For the Chocolate Topping

  • ¼ cup Cocoa or Cacao Powder (30g)
  • 2-3 tbsp Liquid Sweetener
  • ¼ cup Nondairy Milk or Water

How to Make Peanut Butter Cake (easy + healthy!)

Step 1: Preheat the Oven

Preheat your oven to 180°C / 350°F / 160°C fan. Prepare your baking tin by lining it with baking parchment paper.

Step 2: Mix Wet Ingredients

In a mixing bowl, combine:
1. Apple sauce
2. Nondairy yoghurt
3. Liquid sweetener
4. Creamy peanut butter

Whisk until the mixture is smooth.

Step 3: Combine Dry Ingredients

Add the following dry ingredients to the wet mixture:
1. Oat flour
2. Almond meal
3. Baking powder
4. Salt

Mix thoroughly until combined.

Step 4: Bake the Cake

Transfer the batter into your prepared baking tin. Spread it out evenly and bake in the preheated oven for about 20 minutes.

Step 5: Cool the Cake

Once baked, remove from the oven and let it cool on a wire rack.

Step 6: Prepare Chocolate Topping

In another mixing bowl, whisk together:
1. Cocoa powder
2. Liquid sweetener
3. Nondairy milk or water

Ensure it’s smooth before spreading over your cooled cake.

Step 7: Add Peanut Butter Swirls

Dollop some additional creamy peanut butter on top of the chocolate layer. Use a knife to create a swirl effect for decoration.

Step 8: Refrigerate and Slice

Chill the cake in the fridge for at least 30 minutes before removing it from the tin. Slice with a hot, wet knife into bars for serving.
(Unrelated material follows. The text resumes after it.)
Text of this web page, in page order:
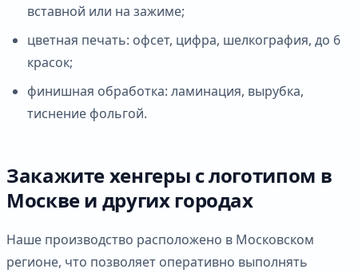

Enjoy your delicious Peanut Butter Cake bars as a nutritious snack or dessert!

How to Serve Peanut Butter Cake (easy + healthy!)

Serving your Peanut Butter Cake can elevate the experience and make it more enjoyable. Here are some tasty serving suggestions that complement the rich peanut butter flavor while keeping health in mind.

Pair with Fresh Fruits

  • Berries: Serve with strawberries, blueberries, or raspberries for a burst of freshness.
  • Banana Slices: Add sliced bananas on top for extra sweetness and creaminess.

Add a Sweet Drizzle

  • Maple Syrup: A light drizzle of pure maple syrup enhances the natural flavors.
  • Chocolate Sauce: Use a vegan chocolate sauce for a delightful chocolate-peanut butter combo.

Top with Dairy-Free Options

  • Coconut Whipped Cream: Light and airy, this topping adds a touch of indulgence without dairy.
  • Nondairy Yogurt: A dollop of yogurt can provide creaminess and balance the cake’s sweetness.

Serve as a Snack

  • Energy Bites: Cut into smaller squares for an on-the-go snack option packed with protein.
  • Breakfast Treat: Enjoy a slice with your morning coffee or tea for a satisfying breakfast.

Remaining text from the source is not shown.